Around the world, this isn't a strategy that would work with most voters, said Chris Ryan, a psychologist and co-author of the New York Times bestseller, Sex at Dawn: How We Mate, Why We Stray, and What It Means for Modern Relationships. In fact, it's worth noting right now that during the height of the Monica Lewinsky scandal Hillary Clinton's public approval ratings rose. So not even every American is inclined to view Bill Clinton's behavior or even what Hillary Clinton said or did in his defense the same way. But some American voters are.

"I don't think that it's true that women are universally blamed for their husband's infidelities," Ryan said. "I never heard anyone criticizing [former French President François] Mitterrand's wife, for example. He had a mistress for decades who was also at his [state] funeral.

"I think that the instinct to blame Hillary Clinton for Bill Clinton's behavior is part of a particularly American, puritanical, sex-negative way of thinking," Ryan continued. "I think the most vehement conservative voices in politics insist that more flexible or varied relationships and roles for men and women are un-American. For them, it's unimaginable and un-Christian."

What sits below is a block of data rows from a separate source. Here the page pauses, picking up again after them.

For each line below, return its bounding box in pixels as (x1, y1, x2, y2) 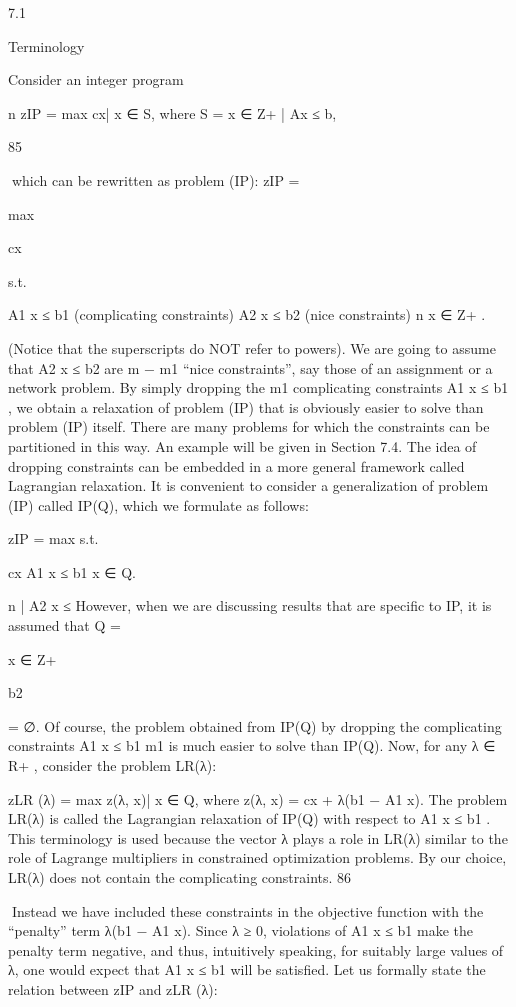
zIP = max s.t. (8, 528, 99, 549)
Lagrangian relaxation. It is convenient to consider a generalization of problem (8, 475, 489, 496)
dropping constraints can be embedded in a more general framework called (8, 455, 465, 476)
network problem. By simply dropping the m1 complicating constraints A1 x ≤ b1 (8, 377, 509, 398)
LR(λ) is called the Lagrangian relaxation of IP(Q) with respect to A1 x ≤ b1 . (8, 808, 491, 829)
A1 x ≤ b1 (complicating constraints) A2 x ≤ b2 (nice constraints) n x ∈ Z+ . (8, 304, 486, 325)
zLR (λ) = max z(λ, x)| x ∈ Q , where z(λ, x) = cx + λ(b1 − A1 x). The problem (8, 788, 508, 809)
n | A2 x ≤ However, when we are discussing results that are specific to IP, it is (8, 595, 492, 616)
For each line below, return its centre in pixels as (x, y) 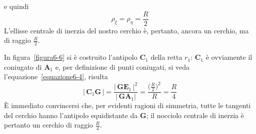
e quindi (16, 6)
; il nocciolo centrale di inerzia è (195, 115)
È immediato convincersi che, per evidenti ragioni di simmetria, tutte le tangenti (127, 105)
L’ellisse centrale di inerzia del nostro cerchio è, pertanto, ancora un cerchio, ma (126, 30)
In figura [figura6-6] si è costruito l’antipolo (71, 57)
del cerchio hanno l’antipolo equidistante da (71, 115)
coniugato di (23, 67)
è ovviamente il (229, 57)
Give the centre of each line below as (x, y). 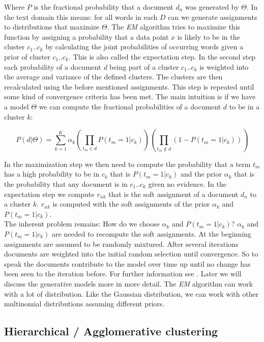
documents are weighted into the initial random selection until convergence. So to (131, 254)
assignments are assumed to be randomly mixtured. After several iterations (121, 244)
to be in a (244, 106)
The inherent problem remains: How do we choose (82, 224)
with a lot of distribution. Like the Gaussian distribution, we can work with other (131, 293)
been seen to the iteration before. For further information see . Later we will (123, 274)
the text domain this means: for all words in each (81, 17)
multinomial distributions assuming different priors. (84, 304)
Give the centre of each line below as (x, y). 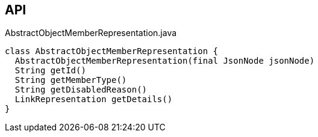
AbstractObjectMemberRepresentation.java (91, 33)
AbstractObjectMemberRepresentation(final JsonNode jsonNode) (165, 61)
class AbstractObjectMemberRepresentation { (112, 51)
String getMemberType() (71, 80)
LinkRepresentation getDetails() (94, 99)
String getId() (50, 71)
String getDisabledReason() (81, 90)
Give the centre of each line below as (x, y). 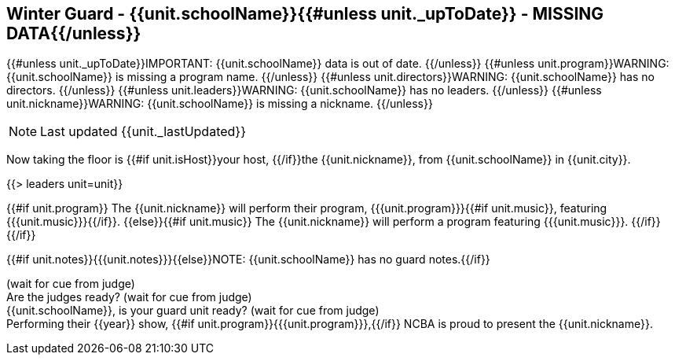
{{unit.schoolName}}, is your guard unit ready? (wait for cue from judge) (193, 311)
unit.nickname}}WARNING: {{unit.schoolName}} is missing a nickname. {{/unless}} (220, 104)
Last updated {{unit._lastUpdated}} (143, 132)
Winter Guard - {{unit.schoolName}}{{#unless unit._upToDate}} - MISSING (305, 14)
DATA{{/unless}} (74, 33)
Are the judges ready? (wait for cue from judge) (129, 297)
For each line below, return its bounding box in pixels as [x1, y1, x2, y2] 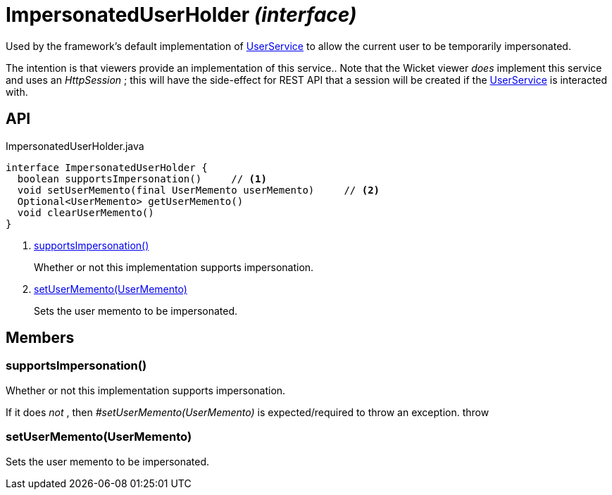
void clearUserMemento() [17, 206, 154, 218]
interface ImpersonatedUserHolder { [6, 161, 208, 173]
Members [6, 329, 75, 347]
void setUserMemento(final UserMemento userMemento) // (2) [17, 184, 380, 196]
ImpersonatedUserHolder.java [6, 139, 144, 152]
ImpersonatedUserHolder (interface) [6, 3, 357, 27]
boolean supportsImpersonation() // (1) [17, 173, 267, 184]
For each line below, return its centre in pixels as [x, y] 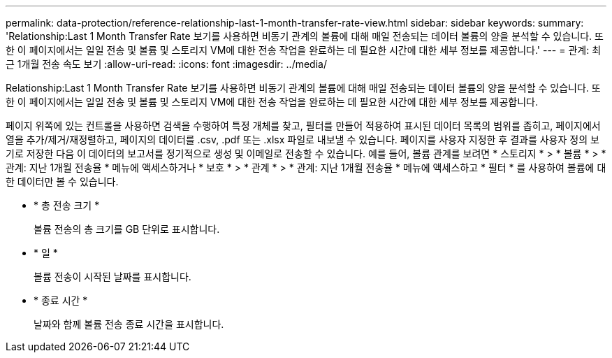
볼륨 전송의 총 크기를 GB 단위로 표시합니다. [127, 229]
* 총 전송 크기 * [67, 205]
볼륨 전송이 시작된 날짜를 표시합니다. [112, 277]
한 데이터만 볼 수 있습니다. [62, 181]
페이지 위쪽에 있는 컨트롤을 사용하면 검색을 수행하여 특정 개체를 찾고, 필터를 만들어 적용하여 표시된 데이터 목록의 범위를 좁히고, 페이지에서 [303, 126]
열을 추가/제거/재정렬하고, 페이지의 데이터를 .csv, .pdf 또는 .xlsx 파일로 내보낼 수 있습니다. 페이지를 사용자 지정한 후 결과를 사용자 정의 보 [303, 139]
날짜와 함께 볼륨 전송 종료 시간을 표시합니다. [129, 324]
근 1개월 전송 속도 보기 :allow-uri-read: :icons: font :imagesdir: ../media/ [166, 64]
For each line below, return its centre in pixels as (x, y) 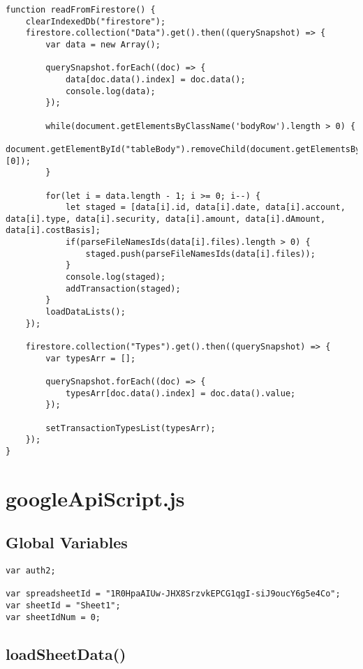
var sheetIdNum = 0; (53, 617)
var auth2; (31, 571)
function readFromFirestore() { (81, 10)
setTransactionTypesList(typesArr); (131, 428)
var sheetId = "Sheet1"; (63, 606)
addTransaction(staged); (123, 288)
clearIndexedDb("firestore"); (96, 21)
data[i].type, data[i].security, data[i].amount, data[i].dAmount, (166, 219)
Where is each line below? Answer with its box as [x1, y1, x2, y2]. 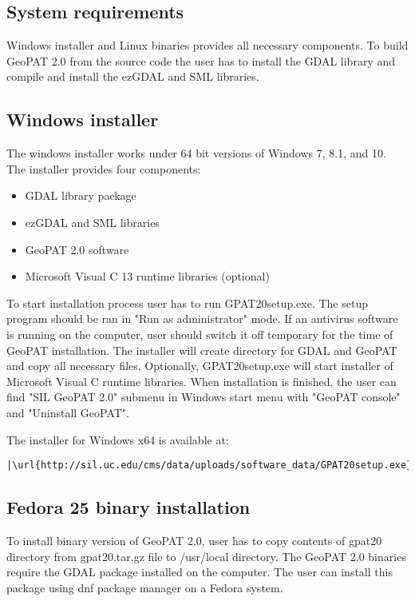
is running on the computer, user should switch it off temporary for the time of [6, 325, 393, 342]
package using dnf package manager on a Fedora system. [6, 579, 283, 595]
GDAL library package [25, 187, 136, 204]
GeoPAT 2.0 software [25, 241, 129, 257]
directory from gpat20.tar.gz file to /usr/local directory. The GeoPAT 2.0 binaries [6, 547, 406, 564]
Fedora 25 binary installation [6, 495, 251, 519]
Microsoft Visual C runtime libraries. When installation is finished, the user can [6, 372, 397, 389]
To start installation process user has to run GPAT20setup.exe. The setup [6, 294, 368, 311]
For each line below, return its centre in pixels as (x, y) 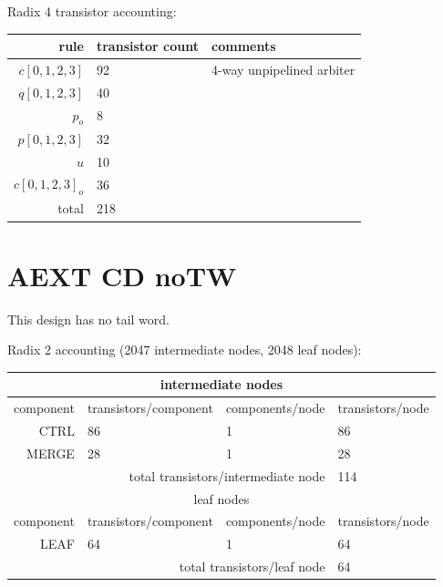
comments (244, 46)
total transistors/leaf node (252, 566)
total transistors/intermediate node (227, 475)
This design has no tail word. (88, 319)
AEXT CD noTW (122, 275)
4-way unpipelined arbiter (283, 69)
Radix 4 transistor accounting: (92, 11)
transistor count (148, 46)
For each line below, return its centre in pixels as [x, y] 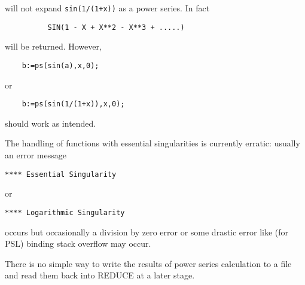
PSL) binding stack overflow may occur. [78, 243]
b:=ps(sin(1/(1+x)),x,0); [73, 104]
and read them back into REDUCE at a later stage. [100, 275]
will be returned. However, [53, 46]
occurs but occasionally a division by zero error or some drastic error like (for [147, 232]
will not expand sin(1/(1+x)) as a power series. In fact [107, 8]
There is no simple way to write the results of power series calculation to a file [148, 263]
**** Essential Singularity [61, 174]
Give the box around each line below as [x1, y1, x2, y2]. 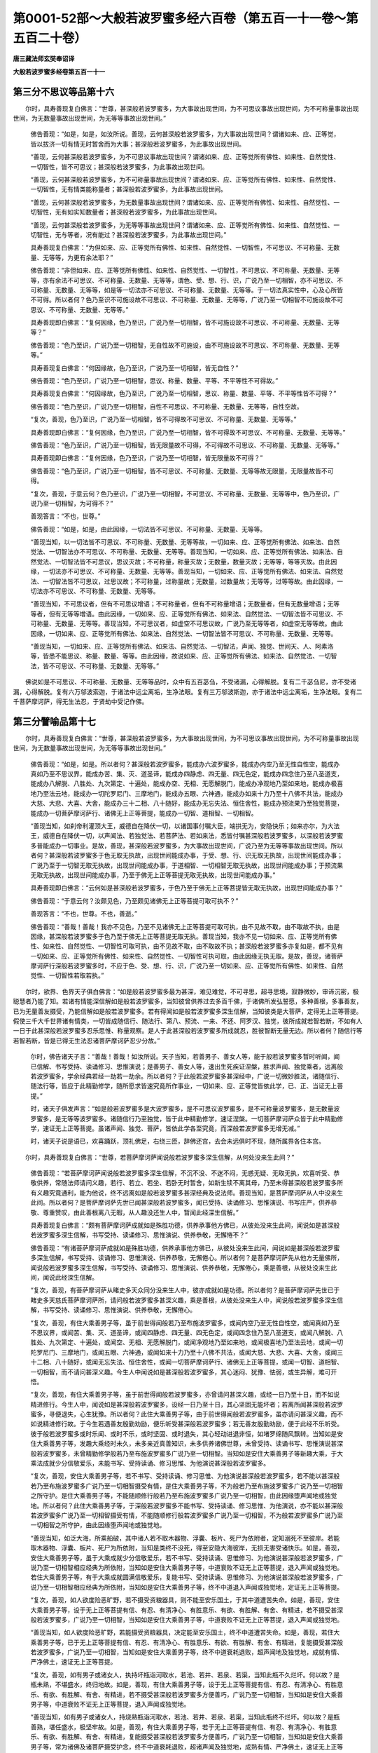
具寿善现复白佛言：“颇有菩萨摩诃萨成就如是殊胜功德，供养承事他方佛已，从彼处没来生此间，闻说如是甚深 [30, 1221, 334, 1230]
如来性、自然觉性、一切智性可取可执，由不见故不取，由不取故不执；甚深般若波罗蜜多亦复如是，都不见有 [42, 942, 343, 950]
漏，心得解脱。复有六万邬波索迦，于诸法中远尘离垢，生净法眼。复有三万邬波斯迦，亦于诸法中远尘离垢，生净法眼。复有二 [13, 687, 363, 696]
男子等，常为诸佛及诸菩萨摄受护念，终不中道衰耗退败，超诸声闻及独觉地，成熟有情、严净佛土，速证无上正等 [30, 1742, 343, 1751]
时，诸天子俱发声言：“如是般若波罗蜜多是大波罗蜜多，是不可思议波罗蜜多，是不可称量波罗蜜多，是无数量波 [30, 1104, 340, 1113]
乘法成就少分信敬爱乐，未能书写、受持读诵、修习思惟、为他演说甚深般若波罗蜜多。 [30, 1459, 269, 1468]
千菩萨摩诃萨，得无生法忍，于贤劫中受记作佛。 [13, 697, 148, 705]
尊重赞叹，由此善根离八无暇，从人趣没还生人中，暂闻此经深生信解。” [42, 1208, 239, 1217]
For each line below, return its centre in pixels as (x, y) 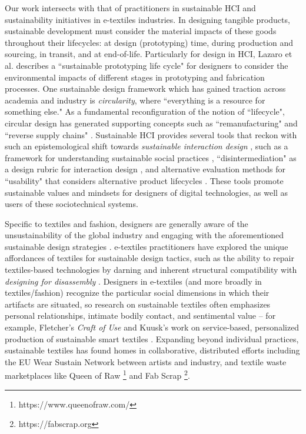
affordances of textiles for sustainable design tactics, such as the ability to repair (149, 258)
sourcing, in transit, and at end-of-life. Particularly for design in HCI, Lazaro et (149, 54)
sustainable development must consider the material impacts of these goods (141, 31)
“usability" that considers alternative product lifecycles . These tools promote (144, 180)
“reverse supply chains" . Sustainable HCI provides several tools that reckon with (151, 134)
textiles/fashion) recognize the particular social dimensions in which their (137, 293)
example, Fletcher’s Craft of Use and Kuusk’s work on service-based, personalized (152, 327)
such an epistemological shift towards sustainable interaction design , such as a (147, 146)
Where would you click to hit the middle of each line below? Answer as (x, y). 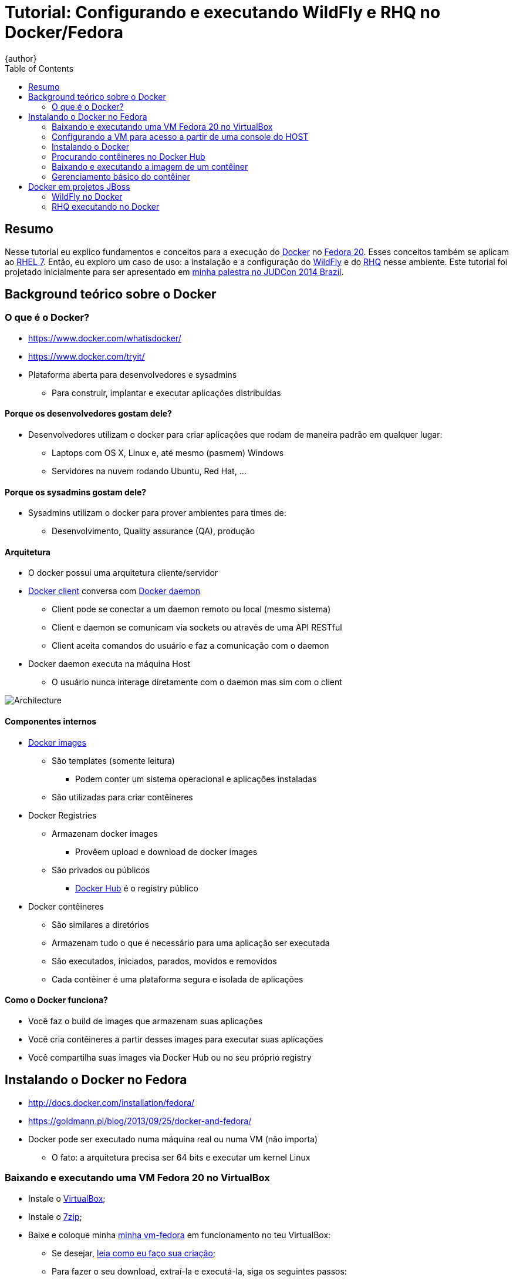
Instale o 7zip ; (55, 1216)
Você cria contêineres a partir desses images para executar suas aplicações (176, 1039)
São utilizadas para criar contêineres (122, 797)
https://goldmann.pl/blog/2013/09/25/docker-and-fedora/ (140, 1121)
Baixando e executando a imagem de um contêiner (150, 166)
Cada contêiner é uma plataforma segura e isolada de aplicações (178, 979)
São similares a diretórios (100, 924)
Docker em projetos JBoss (79, 186)
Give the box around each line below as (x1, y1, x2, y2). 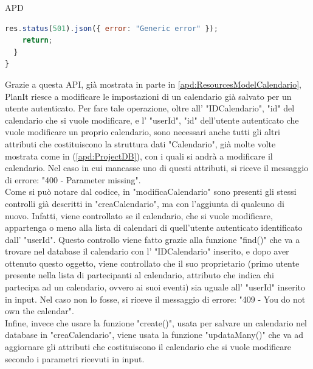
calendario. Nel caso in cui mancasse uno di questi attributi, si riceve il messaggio (5, 161, 309, 174)
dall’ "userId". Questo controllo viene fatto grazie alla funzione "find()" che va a (5, 233, 300, 245)
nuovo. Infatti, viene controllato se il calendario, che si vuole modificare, (5, 209, 273, 222)
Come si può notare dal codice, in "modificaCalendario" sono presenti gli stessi (5, 185, 297, 198)
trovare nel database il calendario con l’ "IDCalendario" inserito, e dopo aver (5, 245, 289, 258)
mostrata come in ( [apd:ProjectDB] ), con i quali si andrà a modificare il (5, 149, 273, 162)
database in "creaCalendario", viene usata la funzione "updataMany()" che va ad (5, 328, 303, 341)
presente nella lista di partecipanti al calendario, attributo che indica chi (5, 269, 274, 281)
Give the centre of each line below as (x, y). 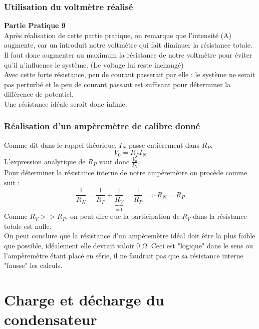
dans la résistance (220, 216)
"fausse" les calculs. (33, 265)
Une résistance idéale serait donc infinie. (66, 103)
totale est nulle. (28, 226)
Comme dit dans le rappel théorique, (60, 144)
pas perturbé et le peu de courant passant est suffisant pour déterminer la (117, 84)
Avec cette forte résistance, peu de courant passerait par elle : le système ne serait (130, 74)
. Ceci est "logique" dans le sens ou (200, 245)
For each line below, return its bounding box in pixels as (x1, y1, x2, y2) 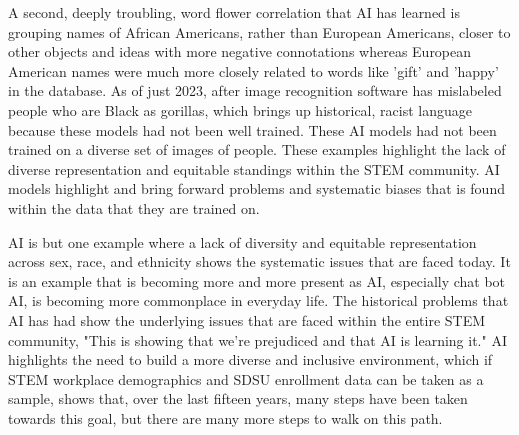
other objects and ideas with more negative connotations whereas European (8, 41, 472, 62)
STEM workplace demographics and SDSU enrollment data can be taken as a (8, 368, 484, 389)
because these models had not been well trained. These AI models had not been (8, 119, 497, 140)
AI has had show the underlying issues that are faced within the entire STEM (8, 309, 486, 330)
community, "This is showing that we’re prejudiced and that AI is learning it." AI (8, 329, 507, 350)
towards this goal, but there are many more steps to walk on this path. (8, 407, 443, 428)
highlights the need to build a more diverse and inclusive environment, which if (8, 349, 493, 370)
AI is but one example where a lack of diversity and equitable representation (8, 231, 477, 252)
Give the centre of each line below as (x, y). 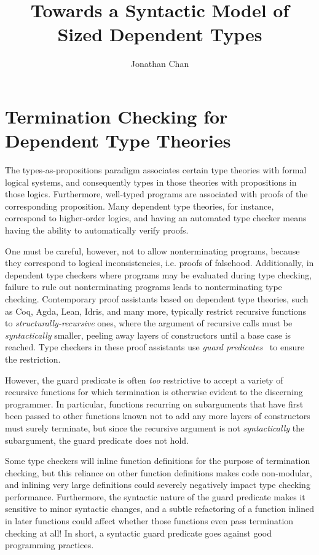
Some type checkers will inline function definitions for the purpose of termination (158, 461)
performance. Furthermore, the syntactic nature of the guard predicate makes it (155, 496)
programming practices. (49, 545)
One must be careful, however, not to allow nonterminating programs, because (152, 250)
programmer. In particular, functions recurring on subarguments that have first (154, 403)
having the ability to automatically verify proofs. (97, 230)
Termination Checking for (116, 116)
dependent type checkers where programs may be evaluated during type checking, (159, 274)
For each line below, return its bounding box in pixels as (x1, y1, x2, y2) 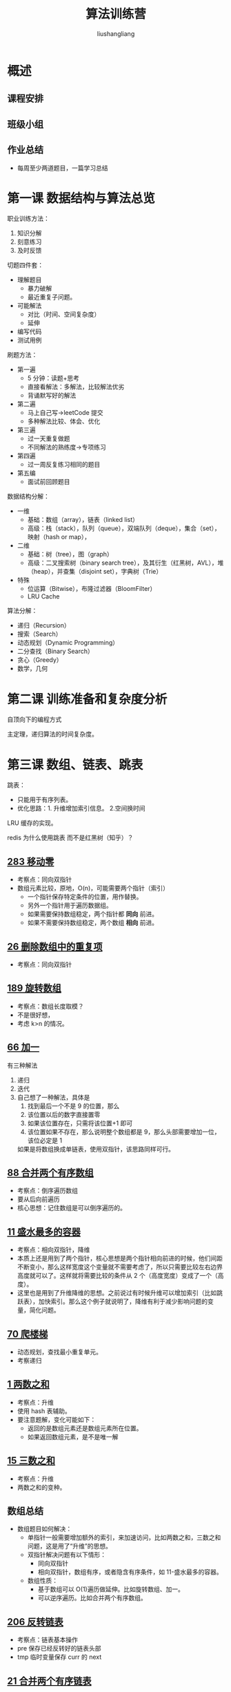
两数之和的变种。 (17, 1483, 66, 1491)
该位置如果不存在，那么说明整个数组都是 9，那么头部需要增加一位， (27, 1127, 221, 1136)
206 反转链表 (7, 1616, 63, 1628)
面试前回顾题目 (27, 478, 70, 486)
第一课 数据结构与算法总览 (7, 191, 155, 206)
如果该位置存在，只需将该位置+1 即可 (27, 1119, 133, 1127)
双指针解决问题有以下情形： (27, 1550, 107, 1559)
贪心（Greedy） (17, 656, 63, 664)
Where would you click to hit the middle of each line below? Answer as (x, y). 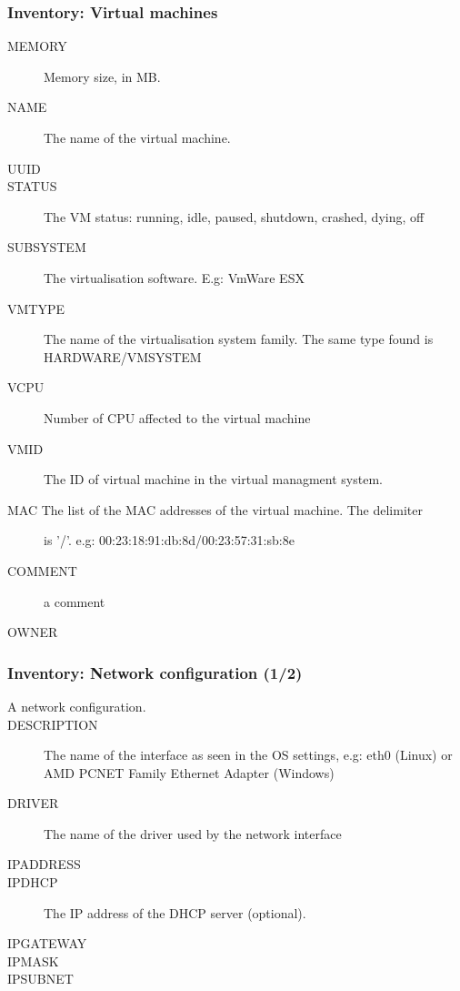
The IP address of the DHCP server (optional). (175, 912)
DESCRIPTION (53, 724)
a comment (75, 601)
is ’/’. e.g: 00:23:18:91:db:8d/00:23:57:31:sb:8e (169, 540)
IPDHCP (33, 882)
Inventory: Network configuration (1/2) (155, 672)
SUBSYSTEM (47, 247)
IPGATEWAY (47, 943)

Phyllis Chesler is a psychotherapist and author of a number of books exploring gender issues. Among them, her 2002 book, "Woman's Inhumanity to Woman," became one of the first to document the types of indirect supposedly more lady-like competition that women often engage in with one another. This is the mean-girl stuff grown up. And, for some, perhaps many women, this feeds a tendency to hold other women to higher standards than they do men, to hone in on the ways in which their life differs from that of other women and focus their critiques of other women on the specific ways in which they differ.

To some degree, Chesler agrees with Ryan. Those who are most invested traditional gender roles are the most likely to be receptive to any effort Trump makes to dirty Hillary Clinton up with Bill Clinton's behavior, alleged misconduct and Clinton's role in helping him survive politically.

"This [line of attack against Clinton] IS already effective among conservatives and among many religious people," said Chesler. "...[B]oth traditional men and women who may understand that women’s roles have progressed but who may still have an implicit and unconscious bias against women leaders, towards non-traditional women, women in positions of great and greatly symbolic authority.

However, Chesler also thinks Trump's decision to weaponize adultery and other activities could speak directly to women who labor under an irresistible impulse to compete with other women. And this group may be larger than people think. According to Chesler, women who consider themselves strong, career-driven feminists are in some cases mystified by the existence of the Clinton's ongoing marriage and in other cases irritated by it. And some of these women hold both Bill Clinton's affairs and Hillary Clinton's decision to remain married to him as evidence that they are, indeed superior to Clinton. For these women, Trump's reminders may trigger the parts of their mind that need to believe that they are smarter, stronger, bolder, better respected or more deeply cherished by their husbands than Hillary Clinton.

"Women compare themselves constantly to other women," says Chesler.

None of this is to say that some Americans -- men and women who rest at different spots along the political spectrum and organize their lives in traditional and transgressive ways -- will not find this entire line of debate or discussion repugnant, hypocritical or good reason to vote against Trump.